[Collected data entries]
----------
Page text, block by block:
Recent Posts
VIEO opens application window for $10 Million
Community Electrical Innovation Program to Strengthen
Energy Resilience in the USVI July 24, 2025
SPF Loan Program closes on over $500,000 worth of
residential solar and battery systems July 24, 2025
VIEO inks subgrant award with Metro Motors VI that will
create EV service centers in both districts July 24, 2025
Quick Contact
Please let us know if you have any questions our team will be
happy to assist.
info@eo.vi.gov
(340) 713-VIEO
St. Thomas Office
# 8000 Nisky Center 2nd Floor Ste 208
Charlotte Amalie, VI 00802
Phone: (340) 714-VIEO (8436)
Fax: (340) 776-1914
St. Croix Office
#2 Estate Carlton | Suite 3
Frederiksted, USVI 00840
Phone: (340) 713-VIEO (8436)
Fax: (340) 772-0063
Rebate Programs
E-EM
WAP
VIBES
----------
Your task is to output all of the data above word for word.

→ Exercise response
Page text, block by block:
Recent Posts
VIEO opens application window for $10 Million
Community Electrical Innovation Program to Strengthen
Energy Resilience in the USVI July 24, 2025
SPF Loan Program closes on over $500,000 worth of
residential solar and battery systems July 24, 2025
VIEO inks subgrant award with Metro Motors VI that will
create EV service centers in both districts July 24, 2025
Quick Contact
Please let us know if you have any questions our team will be
happy to assist.
info@eo.vi.gov
(340) 713-VIEO
St. Thomas Office
# 8000 Nisky Center 2nd Floor Ste 208
Charlotte Amalie, VI 00802
Phone: (340) 714-VIEO (8436)
Fax: (340) 776-1914
St. Croix Office
#2 Estate Carlton | Suite 3
Frederiksted, USVI 00840
Phone: (340) 713-VIEO (8436)
Fax: (340) 772-0063
Rebate Programs
E-EM
WAP
VIBES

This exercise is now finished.